當時陛下盛怒之下,又悲痛欲絕,滿朝文武自然也沒人敢替肖駙馬說一句公道話,這之後肖家一日不如一日。而陵思郡主除了出生時便封了郡主,之後便像個小可憐一樣,活在京城裡。
這也是為什麼,蘇朝朝要去駙馬府,要提前問過賀琅的緣由。
她雖心善,卻不願意自己一時不慎的舉動,連累賀琅。
她心中,如今唯有賀琅最重。
剛回到府邸,便見一個嬤嬤在門口團團轉,不讓馬車停下,就直呼掉頭。
蘇朝朝認出是沈思永身邊的,急忙吩咐去寧王府。
“出什麼事了?是寧王妃有什麼事嗎?”
那嬤嬤好容易喘勻了氣:“沒事,沒事,只是要生了。”
蘇朝朝目光一冷:“太醫算過日子,還有兩個多月,現在就要生了,還說沒事?”
嬤嬤被唬了一跳,嘀咕著這平素可人的小姑娘,發起火來眼神這樣嚇人。她擦著冷汗,急忙解釋:“是摔了一跤,提前發作了。太醫看過,胎象算得平穩,且寧王妃向來身體康健,一定不會有事。寧王妃進去前也多番交代,千萬別驚動了郡主。只是……奴婢自作主張,請郡主去門口守著。”
蘇朝朝自然明白了。
寧王與沈思永雖然恩愛,畢竟是夫妻。若是有個萬一,那就要有個得力的孃家人在場。沈相從來不喜這個女兒,這京城裡,能一心為她的,也只有蘇朝朝了。

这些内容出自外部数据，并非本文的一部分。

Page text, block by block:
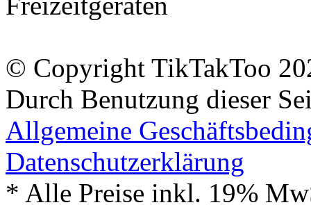
© Copyright TikTakToo
Durch Benutzung dieser
Allgemeine
Datenschutzerklärung
* Alle Preise inkl. 19%
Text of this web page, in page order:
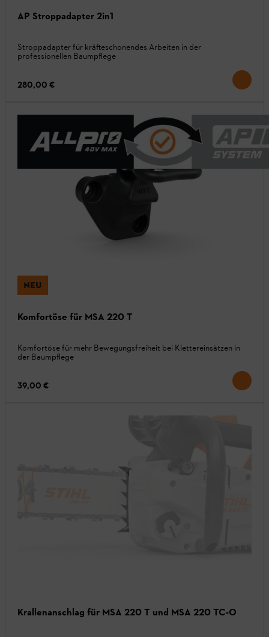
AP Stroppadapter 2in1
Stroppadapter für kräfteschonendes Arbeiten in der
professionellen Baumpflege
280,00 €
NEU
Komfortöse für MSA 220 T
Komfortöse für mehr Bewegungsfreiheit bei Klettereinsätzen in
der Baumpflege
39,00 €
Krallenanschlag für MSA 220 T und MSA 220 TC-O
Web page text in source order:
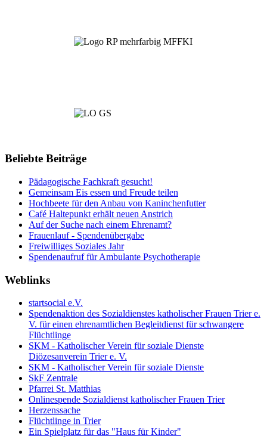
Beliebte Beiträge
Pädagogische Fachkraft gesucht!
Gemeinsam Eis essen und Freude teilen
Hochbeete für den Anbau von Kaninchenfutter
Café Haltepunkt erhält neuen Anstrich
Auf der Suche nach einem Ehrenamt?
Frauenlauf - Spendenübergabe
Freiwilliges Soziales Jahr
Spendenaufruf für Ambulante Psychotherapie
Weblinks
startsocial e.V.
Spendenaktion des Sozialdienstes katholischer Frauen Trier e.
V. für einen ehrenamtlichen Begleitdienst für schwangere
Flüchtlinge
SKM - Katholischer Verein für soziale Dienste
Diözesanverein Trier e. V.
SKM - Katholischer Verein für soziale Dienste
SkF Zentrale
Pfarrei St. Matthias
Onlinespende Sozialdienst katholischer Frauen Trier
Herzenssache
Flüchtlinge in Trier
Ein Spielplatz für das "Haus für Kinder"
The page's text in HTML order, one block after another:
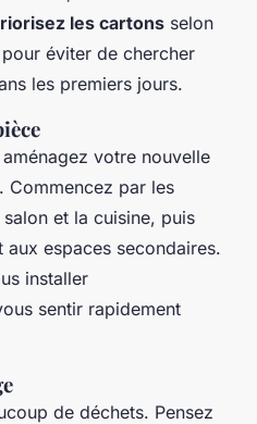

蘇朝朝這時對沈思永反倒佩服起來。這嬤嬤是寧王府的,沈思永進寧王府不到一年,就能讓此人對自己掏心掏肺,可謂恩威並重,手段不凡了。
蘇朝朝到時,沈元清早已到了,寧小王李螢一把鼻涕一把淚的掛在他胳膊上。
“元清,我聽人家說生孩子都叫的撕心裂肺,跟殺豬一樣,怎麼鯉兒一點聲音都沒有?怎麼還不出來?”
沈元清耐著性子,問道:“誰跟您說,生孩子要叫的像殺豬一樣?”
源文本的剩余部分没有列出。